Are there any test cases you think are worth adding here?

I'd also try u8 (for the alias), utf16, iso_8859-2:1987 (for the colon), l1, elot-928 (the original has a required underscore), utf_16_be, utf16be, utf-16-be.

And maybe "notreal" and "" to round it off?

I guess that's a lot of cases. You could put them in a const &[(&str, &Encoding)] and test in a loop.

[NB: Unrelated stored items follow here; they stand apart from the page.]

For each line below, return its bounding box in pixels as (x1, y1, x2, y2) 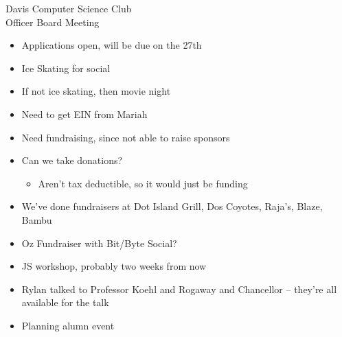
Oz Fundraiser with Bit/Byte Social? (21, 235, 177, 250)
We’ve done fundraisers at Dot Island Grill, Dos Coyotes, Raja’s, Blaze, (21, 199, 323, 213)
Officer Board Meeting (5, 14, 100, 29)
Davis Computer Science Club (5, 1, 132, 15)
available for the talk (21, 295, 109, 310)
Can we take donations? (21, 153, 123, 167)
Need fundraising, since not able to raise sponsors (21, 130, 230, 144)
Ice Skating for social (21, 60, 111, 75)
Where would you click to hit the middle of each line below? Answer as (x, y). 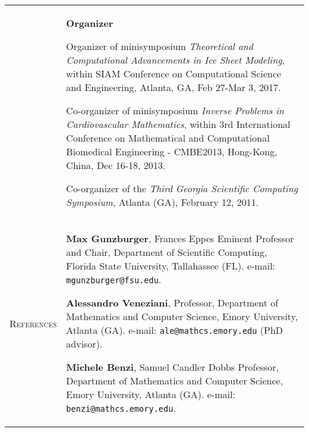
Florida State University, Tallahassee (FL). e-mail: (171, 266)
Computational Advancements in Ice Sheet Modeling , (176, 60)
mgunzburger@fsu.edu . (114, 279)
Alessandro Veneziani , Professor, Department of (172, 303)
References (33, 323)
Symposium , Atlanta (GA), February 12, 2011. (163, 202)
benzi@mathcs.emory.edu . (121, 408)
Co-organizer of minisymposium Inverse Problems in (175, 110)
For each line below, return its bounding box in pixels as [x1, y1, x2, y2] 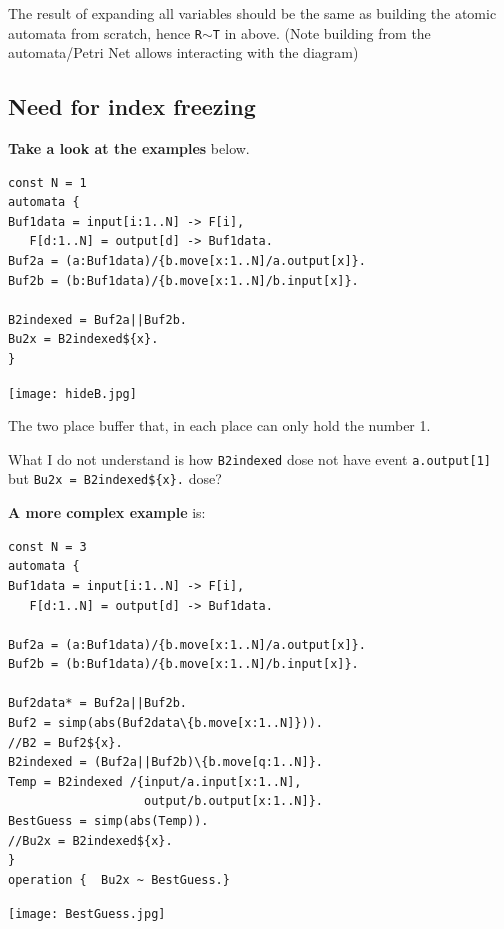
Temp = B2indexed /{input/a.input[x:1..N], [8, 774, 302, 789]
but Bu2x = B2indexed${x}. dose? [8, 468, 222, 489]
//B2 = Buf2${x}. [8, 735, 123, 750]
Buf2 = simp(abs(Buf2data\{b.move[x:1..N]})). [8, 716, 323, 731]
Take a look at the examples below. [8, 138, 250, 159]
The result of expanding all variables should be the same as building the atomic [8, 3, 497, 23]
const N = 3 [8, 539, 87, 554]
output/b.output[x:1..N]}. [144, 794, 324, 809]
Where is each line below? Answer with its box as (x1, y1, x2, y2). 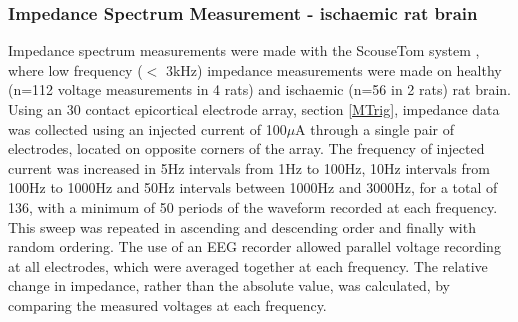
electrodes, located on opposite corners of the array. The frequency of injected (8, 138, 485, 159)
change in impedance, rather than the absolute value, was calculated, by (8, 275, 451, 296)
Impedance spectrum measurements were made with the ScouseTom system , (8, 40, 480, 61)
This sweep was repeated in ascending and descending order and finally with (8, 216, 476, 237)
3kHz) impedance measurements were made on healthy (165, 59, 502, 80)
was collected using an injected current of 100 (8, 118, 287, 139)
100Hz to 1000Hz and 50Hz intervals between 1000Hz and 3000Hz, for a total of (8, 177, 498, 198)
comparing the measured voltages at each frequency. (8, 294, 327, 315)
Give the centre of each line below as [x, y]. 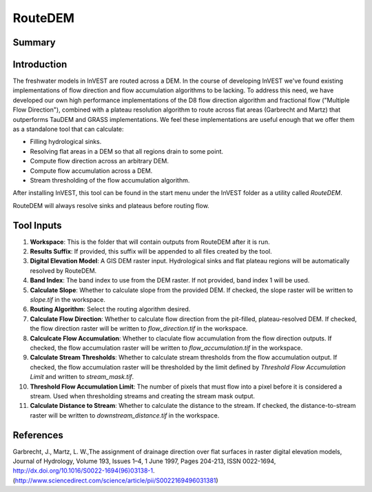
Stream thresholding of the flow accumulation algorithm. [110, 180]
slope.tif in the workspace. [68, 300]
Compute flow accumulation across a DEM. [91, 171]
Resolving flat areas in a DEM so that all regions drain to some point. [127, 151]
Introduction [40, 64]
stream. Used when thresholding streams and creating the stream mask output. [142, 396]
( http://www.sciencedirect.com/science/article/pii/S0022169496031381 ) [115, 480]
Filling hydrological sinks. [66, 142]
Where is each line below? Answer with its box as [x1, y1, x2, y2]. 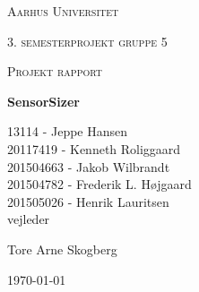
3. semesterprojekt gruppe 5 [7, 31, 168, 50]
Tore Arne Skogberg [7, 239, 117, 258]
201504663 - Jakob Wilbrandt [7, 157, 170, 176]
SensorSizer [7, 91, 80, 110]
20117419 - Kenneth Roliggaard [7, 139, 181, 158]
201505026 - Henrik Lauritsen [7, 192, 169, 210]
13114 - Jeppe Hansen [7, 122, 128, 141]
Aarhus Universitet [7, 2, 119, 20]
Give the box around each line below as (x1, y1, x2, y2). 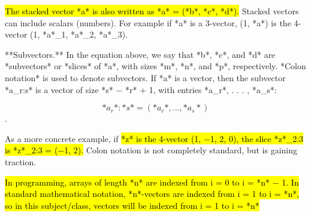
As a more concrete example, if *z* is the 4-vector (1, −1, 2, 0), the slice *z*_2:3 (5, 132, 304, 144)
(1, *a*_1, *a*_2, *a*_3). (30, 28, 128, 41)
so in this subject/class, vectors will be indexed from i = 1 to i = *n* (5, 199, 259, 211)
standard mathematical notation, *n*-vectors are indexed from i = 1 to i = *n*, (5, 187, 300, 200)
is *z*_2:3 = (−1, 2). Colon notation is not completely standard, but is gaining (5, 144, 298, 156)
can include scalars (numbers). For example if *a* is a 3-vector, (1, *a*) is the (5, 16, 291, 29)
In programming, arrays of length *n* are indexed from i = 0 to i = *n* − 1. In (5, 175, 299, 188)
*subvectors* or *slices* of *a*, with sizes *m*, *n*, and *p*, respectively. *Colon (5, 60, 306, 72)
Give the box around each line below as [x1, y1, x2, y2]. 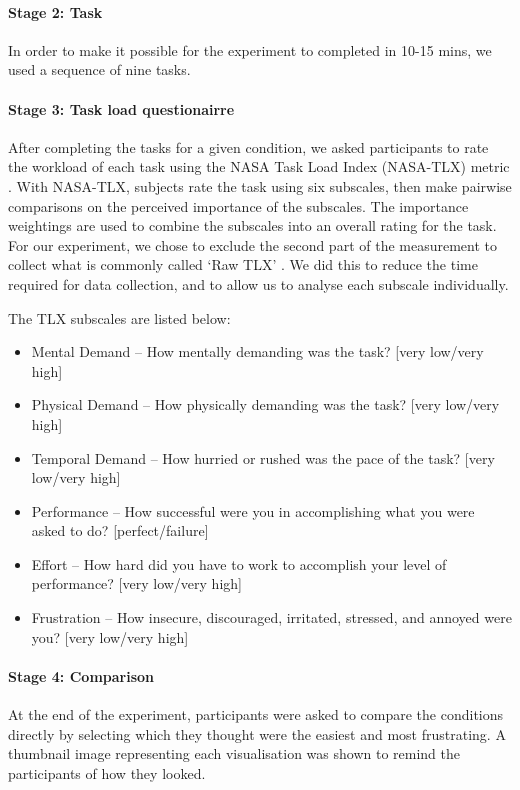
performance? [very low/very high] [31, 573, 242, 594]
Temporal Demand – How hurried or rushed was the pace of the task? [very [31, 447, 495, 468]
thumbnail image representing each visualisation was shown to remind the [8, 743, 460, 764]
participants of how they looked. [8, 762, 206, 783]
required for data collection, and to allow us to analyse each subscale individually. [8, 273, 509, 294]
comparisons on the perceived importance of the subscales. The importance [8, 195, 469, 216]
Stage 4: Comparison [8, 665, 155, 686]
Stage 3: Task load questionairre [8, 98, 235, 119]
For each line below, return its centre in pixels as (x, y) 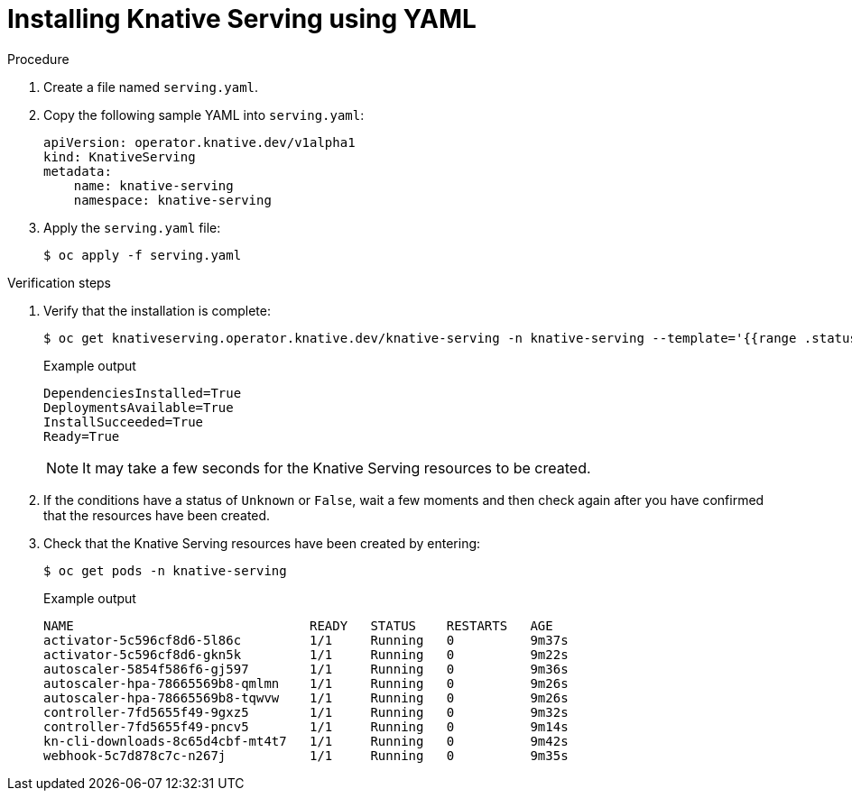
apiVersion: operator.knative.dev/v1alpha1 (199, 142)
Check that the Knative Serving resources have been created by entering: (262, 543)
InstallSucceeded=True (124, 422)
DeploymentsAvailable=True (139, 407)
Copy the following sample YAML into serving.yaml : (204, 115)
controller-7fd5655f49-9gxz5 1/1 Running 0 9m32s (306, 712)
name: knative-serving (153, 185)
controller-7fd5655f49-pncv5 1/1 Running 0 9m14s (306, 726)
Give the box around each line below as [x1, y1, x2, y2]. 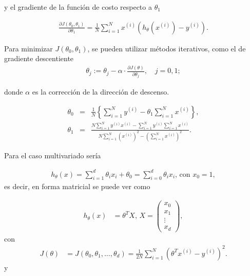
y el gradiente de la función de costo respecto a [4, 2, 152, 12]
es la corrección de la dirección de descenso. [32, 86, 169, 97]
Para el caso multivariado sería [4, 150, 101, 160]
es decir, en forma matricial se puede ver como [4, 181, 150, 192]
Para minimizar [4, 43, 53, 53]
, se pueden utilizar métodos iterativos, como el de [87, 43, 246, 53]
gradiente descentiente [4, 53, 74, 64]
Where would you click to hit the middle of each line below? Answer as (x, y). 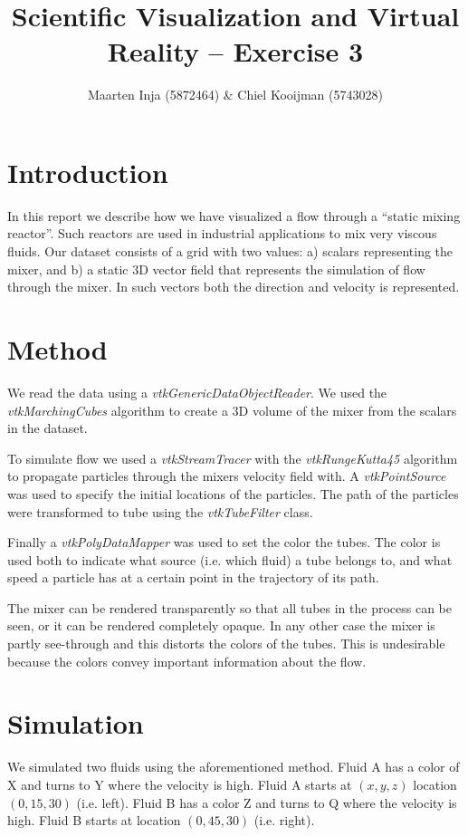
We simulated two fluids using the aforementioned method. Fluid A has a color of (234, 767)
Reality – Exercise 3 (235, 51)
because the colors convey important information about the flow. (187, 661)
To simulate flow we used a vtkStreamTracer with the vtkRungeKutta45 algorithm (233, 458)
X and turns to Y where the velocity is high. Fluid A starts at (180, 784)
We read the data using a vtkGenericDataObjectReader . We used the (197, 392)
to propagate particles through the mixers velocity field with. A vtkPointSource (227, 476)
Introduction (88, 172)
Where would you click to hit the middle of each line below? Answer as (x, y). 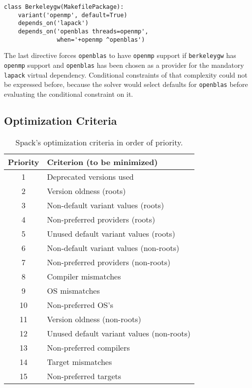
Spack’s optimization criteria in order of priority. (99, 142)
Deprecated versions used (90, 176)
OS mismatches (73, 290)
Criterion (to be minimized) (102, 162)
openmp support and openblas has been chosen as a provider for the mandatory (124, 65)
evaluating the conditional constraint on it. (69, 94)
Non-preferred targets (84, 376)
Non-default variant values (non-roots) (113, 248)
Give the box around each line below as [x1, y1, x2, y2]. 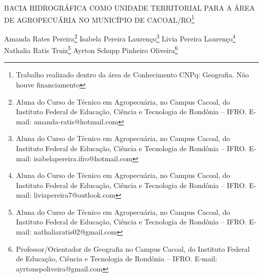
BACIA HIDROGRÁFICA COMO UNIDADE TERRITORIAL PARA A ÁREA [4, 3, 255, 13]
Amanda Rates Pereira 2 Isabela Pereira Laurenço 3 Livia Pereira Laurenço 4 [4, 31, 236, 43]
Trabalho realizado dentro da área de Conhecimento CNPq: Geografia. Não [16, 69, 249, 80]
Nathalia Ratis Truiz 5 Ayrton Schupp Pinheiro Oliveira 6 [4, 43, 178, 55]
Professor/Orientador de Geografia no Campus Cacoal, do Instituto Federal [16, 243, 250, 254]
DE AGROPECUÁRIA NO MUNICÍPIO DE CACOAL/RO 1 [4, 13, 195, 25]
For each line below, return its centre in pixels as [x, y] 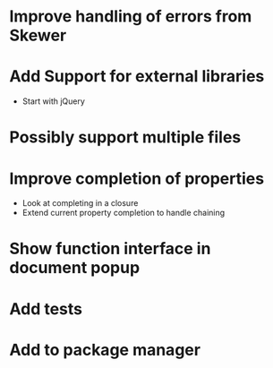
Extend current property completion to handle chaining [124, 213]
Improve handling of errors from [131, 17]
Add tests [46, 308]
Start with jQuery [53, 101]
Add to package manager [105, 350]
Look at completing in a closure [80, 203]
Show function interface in [110, 249]
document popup [75, 268]
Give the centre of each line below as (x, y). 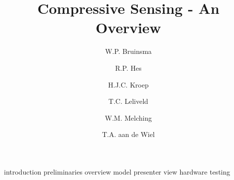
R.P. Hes (128, 67)
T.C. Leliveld (128, 101)
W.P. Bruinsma (128, 51)
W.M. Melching (128, 117)
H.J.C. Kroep (128, 84)
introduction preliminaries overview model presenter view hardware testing (117, 171)
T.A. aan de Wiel (128, 134)
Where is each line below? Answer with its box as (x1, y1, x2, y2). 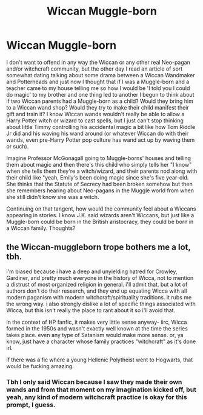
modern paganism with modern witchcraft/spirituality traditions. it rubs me (6, 293, 192, 301)
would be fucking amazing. (6, 362, 74, 369)
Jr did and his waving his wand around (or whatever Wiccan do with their (6, 130, 189, 137)
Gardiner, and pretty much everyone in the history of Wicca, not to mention (6, 274, 194, 281)
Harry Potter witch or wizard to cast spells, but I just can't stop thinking (6, 117, 184, 124)
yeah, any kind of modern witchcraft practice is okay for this (6, 392, 187, 401)
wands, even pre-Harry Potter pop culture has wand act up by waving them (6, 136, 195, 144)
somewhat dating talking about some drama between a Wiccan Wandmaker (6, 71, 195, 78)
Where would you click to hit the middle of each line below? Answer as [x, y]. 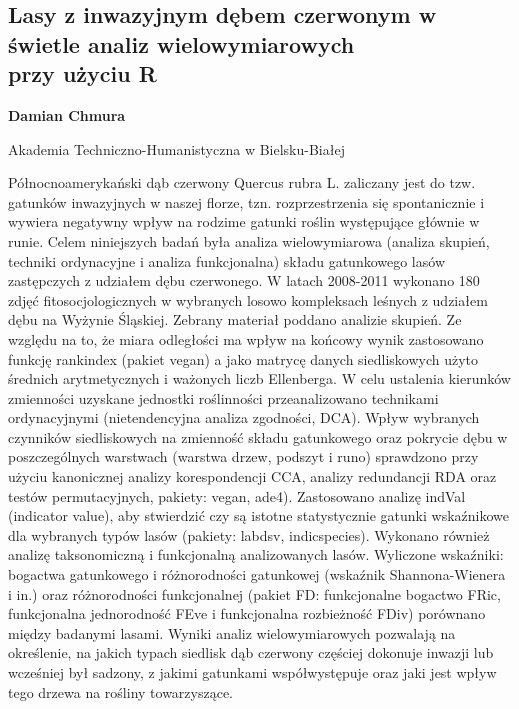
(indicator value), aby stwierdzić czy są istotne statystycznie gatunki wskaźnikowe [258, 515]
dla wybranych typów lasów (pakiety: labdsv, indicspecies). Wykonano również [249, 534]
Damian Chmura [67, 114]
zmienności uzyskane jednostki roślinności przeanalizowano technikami [223, 397]
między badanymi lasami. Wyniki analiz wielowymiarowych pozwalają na [232, 632]
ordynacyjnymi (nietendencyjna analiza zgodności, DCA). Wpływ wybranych [244, 417]
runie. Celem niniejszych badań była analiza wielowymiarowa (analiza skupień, [249, 240]
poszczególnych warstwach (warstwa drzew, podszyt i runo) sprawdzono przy [243, 456]
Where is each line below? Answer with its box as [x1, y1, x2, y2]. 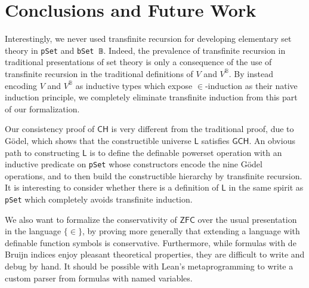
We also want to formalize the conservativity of [5, 213, 177, 225]
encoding [5, 79, 38, 91]
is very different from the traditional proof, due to [111, 122, 294, 135]
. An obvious [249, 134, 295, 146]
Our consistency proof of [5, 122, 95, 135]
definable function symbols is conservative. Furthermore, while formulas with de [5, 236, 296, 249]
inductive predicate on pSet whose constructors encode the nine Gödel [5, 158, 262, 170]
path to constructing [5, 146, 80, 158]
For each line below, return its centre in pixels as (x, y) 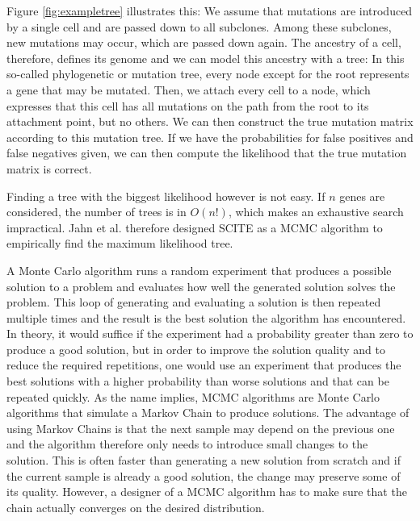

blyxxyz · 2021-10-25T18:03:14Z

src/cli.rs

+    Err(Error::with_description(
+        &format!(
+            "{} is not a supported encoding, please refer to https://encoding.spec.whatwg.org/#names-and-labels\
+             for supported encodings",
+            encoding
+        ),
+        ErrorKind::InvalidValue,
+    ))


This is missing a space after the link, and you get the bold red "error:" twice because structopt wraps another clap error around this one:

error: Invalid value for '--response-charset ': error: utf32 is not a supported encoding, please refer to https://encoding.spec.whatwg.org/#names-and-labelsfor supported encodings

I think an error type of &'static str would work.

There are flags other than --response-charset that are currently returning a clap error instead of a &str. I fix those as well.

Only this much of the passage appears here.